What the task requires: After locating the line with "toma un mayor" in the entries below, set down exactly that line and each one after it to the end, skipping pictures.

Data shown:
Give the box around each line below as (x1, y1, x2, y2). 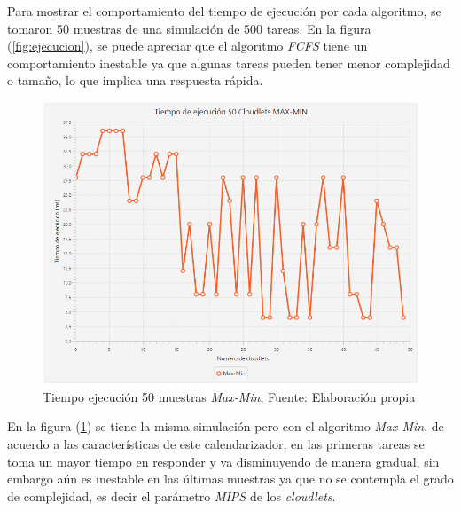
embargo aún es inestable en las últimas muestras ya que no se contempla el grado (7, 469, 454, 488)
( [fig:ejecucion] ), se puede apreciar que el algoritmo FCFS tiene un (7, 36, 368, 55)
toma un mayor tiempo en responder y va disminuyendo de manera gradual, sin (7, 452, 440, 470)
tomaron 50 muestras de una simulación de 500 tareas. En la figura (7, 19, 371, 37)
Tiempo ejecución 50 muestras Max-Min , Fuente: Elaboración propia (43, 387, 416, 405)
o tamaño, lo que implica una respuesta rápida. (7, 71, 263, 90)
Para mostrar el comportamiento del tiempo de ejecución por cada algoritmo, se (7, 2, 441, 20)
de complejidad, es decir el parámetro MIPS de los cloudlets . (7, 486, 336, 505)
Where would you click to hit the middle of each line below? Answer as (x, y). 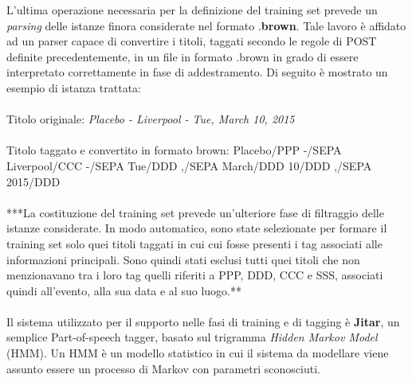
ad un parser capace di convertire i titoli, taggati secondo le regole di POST (192, 41)
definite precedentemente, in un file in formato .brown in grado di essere (182, 56)
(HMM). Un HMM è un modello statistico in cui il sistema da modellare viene (198, 353)
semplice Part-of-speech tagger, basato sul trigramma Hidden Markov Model (192, 337)
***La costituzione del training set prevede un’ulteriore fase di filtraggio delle (195, 212)
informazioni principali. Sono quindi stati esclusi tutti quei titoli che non (183, 259)
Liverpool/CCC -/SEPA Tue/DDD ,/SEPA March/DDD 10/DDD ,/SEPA (189, 165)
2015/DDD (33, 181)

Response box:
toma un mayor tiempo en responder y va disminuyendo de manera gradual, sin (7, 452, 440, 470)
tomaron 50 muestras de una simulación de 500 tareas. En la figura (7, 19, 371, 37)
Tiempo ejecución 50 muestras Max-Min , Fuente: Elaboración propia (43, 387, 416, 405)
o tamaño, lo que implica una respuesta rápida. (7, 71, 263, 90)
Para mostrar el comportamiento del tiempo de ejecución por cada algoritmo, se (7, 2, 441, 20)
de complejidad, es decir el parámetro MIPS de los cloudlets . (7, 486, 336, 505)
Where would you click to hit the middle of each line below? Answer as (x, y). 
ad un parser capace di convertire i titoli, taggati secondo le regole di POST (192, 41)
definite precedentemente, in un file in formato .brown in grado di essere (182, 56)
(HMM). Un HMM è un modello statistico in cui il sistema da modellare viene (198, 353)
semplice Part-of-speech tagger, basato sul trigramma Hidden Markov Model (192, 337)
***La costituzione del training set prevede un’ulteriore fase di filtraggio delle (195, 212)
informazioni principali. Sono quindi stati esclusi tutti quei titoli che non (183, 259)
Liverpool/CCC -/SEPA Tue/DDD ,/SEPA March/DDD 10/DDD ,/SEPA (189, 165)
2015/DDD (33, 181)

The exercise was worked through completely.